Segment Start: Dataset records

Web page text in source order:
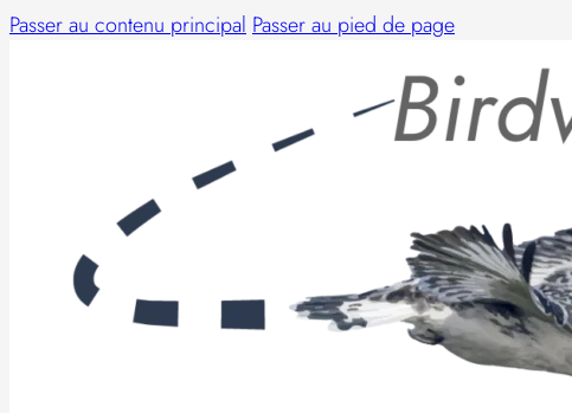
Passer au contenu principal Passer au pied de page
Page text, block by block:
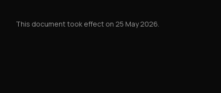
This document took effect on 25 May 2026.
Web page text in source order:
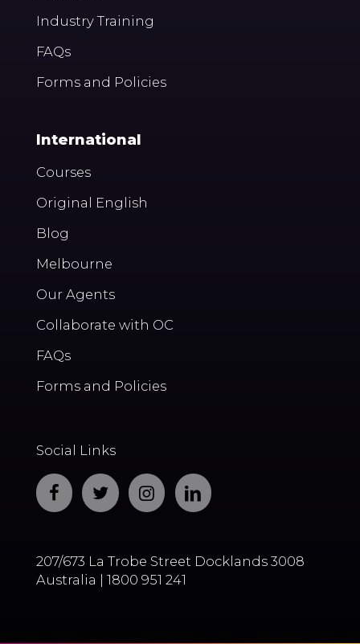
Industry Training
FAQs
Forms and Policies
International
Courses
Original English
Blog
Melbourne
Our Agents
Collaborate with OC
FAQs
Forms and Policies
Social Links
207/673 La Trobe Street Docklands 3008
Australia | 1800 951 241
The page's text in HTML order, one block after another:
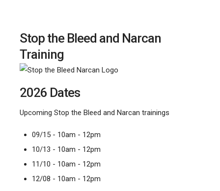
Stop the Bleed and Narcan
Training
2026 Dates
Upcoming Stop the Bleed and Narcan trainings
09/15 - 10am - 12pm
10/13 - 10am - 12pm
11/10 - 10am - 12pm
12/08 - 10am - 12pm
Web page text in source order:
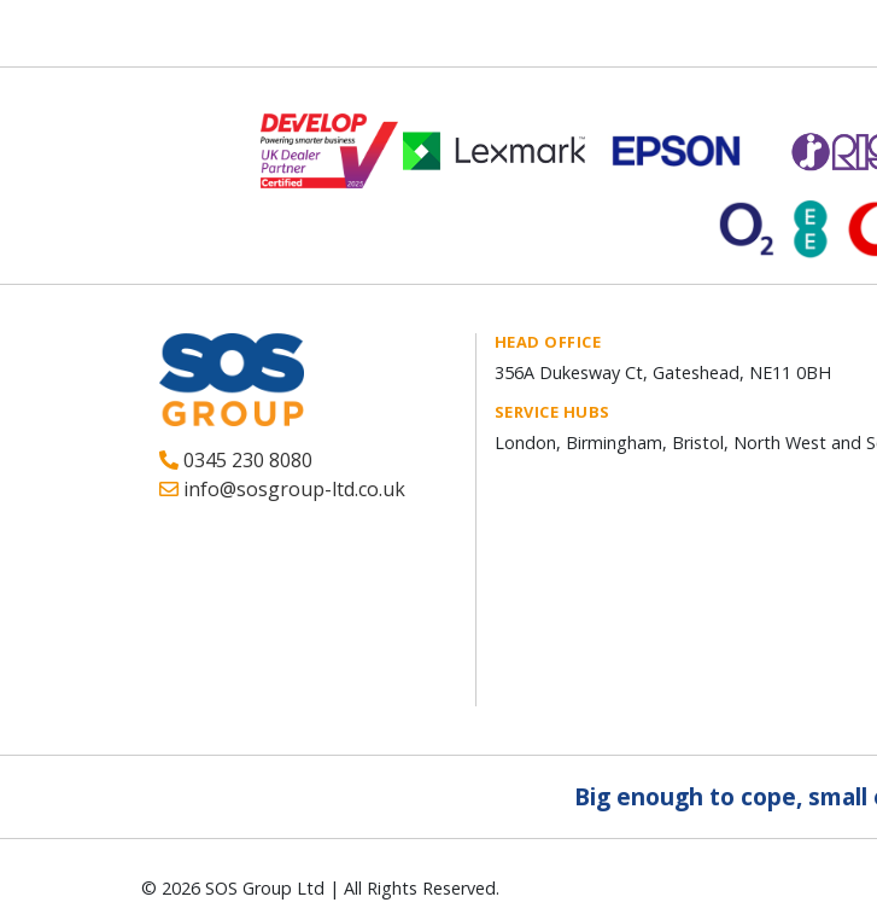
0345 230 8080
info@sosgroup-ltd.co.uk
HEAD OFFICE
356A Dukesway Ct, Gateshead, NE11 0BH
SERVICE HUBS
London, Birmingham, Bristol, North West and
Big enough to cope,
© 2026 SOS Group Ltd | All Rights Reserved.
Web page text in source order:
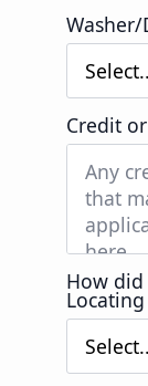
Credit
How

Segment End: Dataset records

### What this task involves
Copy every line of the data exactly as written, excluding the pictures.

### Solution
Web page text in source order:
Passer au contenu principal Passer au pied de page
Page text, block by block:
This document took effect on 25 May 2026.
Web page text in source order:
Industry Training
FAQs
Forms and Policies
International
Courses
Original English
Blog
Melbourne
Our Agents
Collaborate with OC
FAQs
Forms and Policies
Social Links
207/673 La Trobe Street Docklands 3008
Australia | 1800 951 241
The page's text in HTML order, one block after another:
Stop the Bleed and Narcan
Training
2026 Dates
Upcoming Stop the Bleed and Narcan trainings
09/15 - 10am - 12pm
10/13 - 10am - 12pm
11/10 - 10am - 12pm
12/08 - 10am - 12pm
Web page text in source order:
0345 230 8080
info@sosgroup-ltd.co.uk
HEAD OFFICE
356A Dukesway Ct, Gateshead, NE11 0BH
SERVICE HUBS
London, Birmingham, Bristol, North West and
Big enough to cope,
© 2026 SOS Group Ltd | All Rights Reserved.
Web page text in source order:
Credit
How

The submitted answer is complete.